_DIRECTIONS:_ Every record below should be repeated word for word, with the pictures left out.

:: DATA EXTRACT

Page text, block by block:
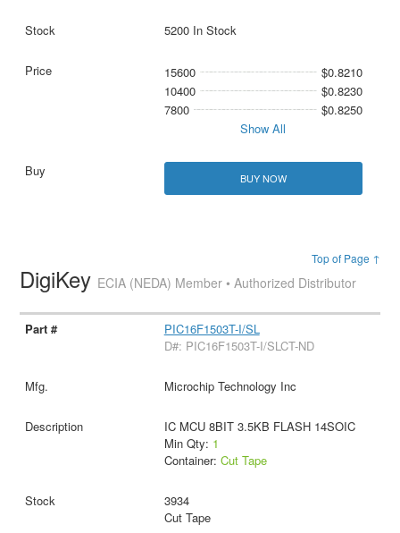
5200 In Stock
15600
$0.8210
10400
$0.8230
7800
$0.8250
Show All
BUY NOW
Top of Page ↑
DigiKey ECIA (NEDA) Member • Authorized Distributor
PIC16F1503T-I/SL
D#: PIC16F1503T-I/SLCT-ND
Microchip Technology Inc
IC MCU 8BIT 3.5KB FLASH 14SOIC
Min Qty: 1
Container: Cut Tape
3934
Cut Tape
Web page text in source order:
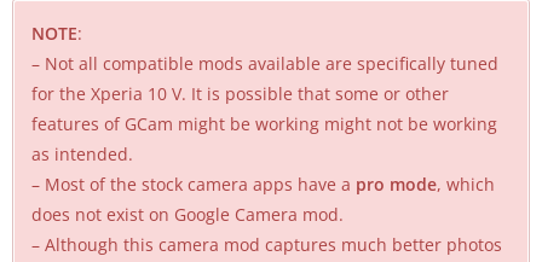
NOTE:
– Not all compatible mods available are specifically tuned
for the Xperia 10 V. It is possible that some or other
features of GCam might be working might not be working
as intended.
– Most of the stock camera apps have a pro mode, which
does not exist on Google Camera mod.
– Although this camera mod captures much better photos
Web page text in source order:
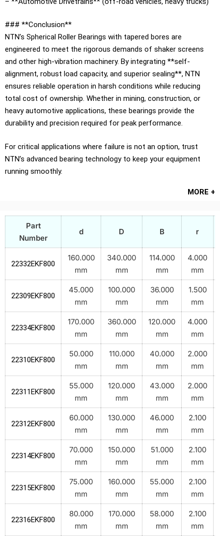
### **Conclusion**
NTN’s Spherical Roller Bearings with tapered bores are
engineered to meet the rigorous demands of shaker screens
and other high-vibration machinery. By integrating **self-
alignment, robust load capacity, and superior sealing**, NTN
ensures reliable operation in harsh conditions while reducing
total cost of ownership. Whether in mining, construction, or
heavy automotive applications, these bearings provide the
durability and precision required for peak performance.
For critical applications where failure is not an option, trust
NTN’s advanced bearing technology to keep your equipment
running smoothly.
MORE +
Part
Number
d D B r
22332EKF800
160.000
mm
340.000
mm
114.000
mm
4.000
mm
22309EKF800
45.000
mm
100.000
mm
36.000
mm
1.500
mm
22334EKF800
170.000
mm
360.000
mm
120.000
mm
4.000
mm
22310EKF800
50.000
mm
110.000
mm
40.000
mm
2.000
mm
22311EKF800
55.000
mm
120.000
mm
43.000
mm
2.000
mm
22312EKF800
60.000
mm
130.000
mm
46.000
mm
2.100
mm
22314EKF800
70.000
mm
150.000
mm
51.000
mm
2.100
mm
22315EKF800
75.000
mm
160.000
mm
55.000
mm
2.100
mm
22316EKF800
80.000
mm
170.000
mm
58.000
mm
2.100
mm
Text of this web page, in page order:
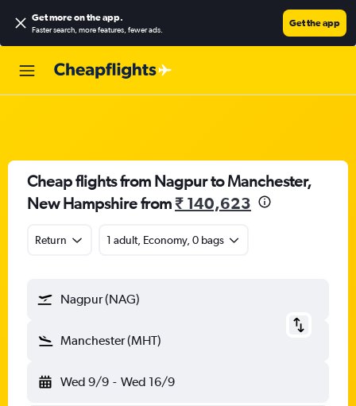
Get more on the app.
Faster search, more features, fewer ads.
Get the app
Cheap flights from Nagpur to Manchester,
New Hampshire from₹ 140,623
Return 1 adult, Economy, 0 bags
Nagpur (NAG)
Manchester (MHT)
Wed 9/9 - Wed 16/9
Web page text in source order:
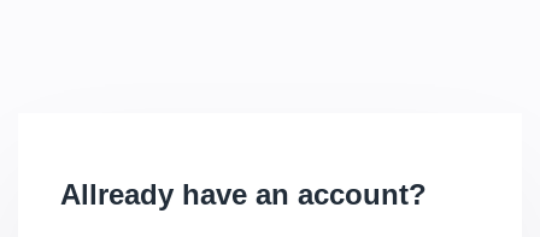
Allready have an account?
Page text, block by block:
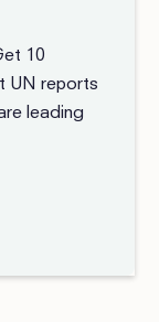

::::

_RESULT FOR THIS TASK:_
Page text, block by block:
5200 In Stock
15600
$0.8210
10400
$0.8230
7800
$0.8250
Show All
BUY NOW
Top of Page ↑
DigiKey ECIA (NEDA) Member • Authorized Distributor
PIC16F1503T-I/SL
D#: PIC16F1503T-I/SLCT-ND
Microchip Technology Inc
IC MCU 8BIT 3.5KB FLASH 14SOIC
Min Qty: 1
Container: Cut Tape
3934
Cut Tape
Web page text in source order:
NOTE:
– Not all compatible mods available are specifically tuned
for the Xperia 10 V. It is possible that some or other
features of GCam might be working might not be working
as intended.
– Most of the stock camera apps have a pro mode, which
does not exist on Google Camera mod.
– Although this camera mod captures much better photos
Web page text in source order:
### **Conclusion**
NTN’s Spherical Roller Bearings with tapered bores are
engineered to meet the rigorous demands of shaker screens
and other high-vibration machinery. By integrating **self-
alignment, robust load capacity, and superior sealing**, NTN
ensures reliable operation in harsh conditions while reducing
total cost of ownership. Whether in mining, construction, or
heavy automotive applications, these bearings provide the
durability and precision required for peak performance.
For critical applications where failure is not an option, trust
NTN’s advanced bearing technology to keep your equipment
running smoothly.
MORE +
Part
Number
d D B r
22332EKF800
160.000
mm
340.000
mm
114.000
mm
4.000
mm
22309EKF800
45.000
mm
100.000
mm
36.000
mm
1.500
mm
22334EKF800
170.000
mm
360.000
mm
120.000
mm
4.000
mm
22310EKF800
50.000
mm
110.000
mm
40.000
mm
2.000
mm
22311EKF800
55.000
mm
120.000
mm
43.000
mm
2.000
mm
22312EKF800
60.000
mm
130.000
mm
46.000
mm
2.100
mm
22314EKF800
70.000
mm
150.000
mm
51.000
mm
2.100
mm
22315EKF800
75.000
mm
160.000
mm
55.000
mm
2.100
mm
22316EKF800
80.000
mm
170.000
mm
58.000
mm
2.100
mm
Text of this web page, in page order:
Get more on the app.
Faster search, more features, fewer ads.
Get the app
Cheap flights from Nagpur to Manchester,
New Hampshire from₹ 140,623
Return 1 adult, Economy, 0 bags
Nagpur (NAG)
Manchester (MHT)
Wed 9/9 - Wed 16/9
Web page text in source order:
Allready have an account?
Page text, block by block:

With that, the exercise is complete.